- Shahriar Location within Iran
- Coordinates: 31°20′30″N 51°13′27″E﻿ / ﻿31.34167°N 51.22417°E
- Country: Iran
- Province: Chaharmahal and Bakhtiari
- County: Falard
- District: Central
- Rural District: Shahriar

Population (2016)
- • Total: 2,076
- Time zone: UTC+3:30 (IRST)

= Shahriar, Chaharmahal and Bakhtiari =

Village in Chaharmahal and Bakhtiari province, Iran

Shahriar (شهريار) (Note: Also romanized as Shahrīār and Shahryār) is a village in, and the capital of, Shahriar Rural District in the Central District (Note: Formerly Falard District of Lordegan County) of Falard County, Chaharmahal and Bakhtiari province, Iran.

==Demographics==
===Ethnicity===
The village is populated by Lurs.

===Population===
At the time of the 2006 National Census, the village's population was 2,123 in 438 households, when it was in Falard Rural District of Falard District (Note: Renamed the Central District of Falard County) in Lordegan County. The following census in 2011 counted 2,211 people in 563 households.

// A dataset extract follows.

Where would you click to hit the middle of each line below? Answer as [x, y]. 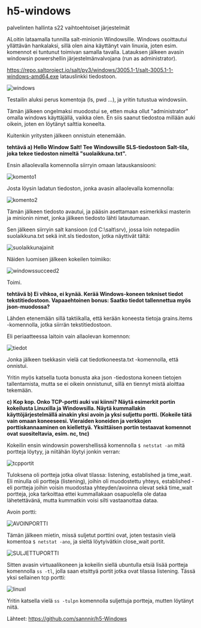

The 2016 census measured the population of the village as 2,076 people in 614 households. It was the most populous village in its rural district.

In 2022, the district was separated from the county in the establishment of Falard County and renamed the Central District. Shahriar was transferred to Shahriar Rural District created in the district.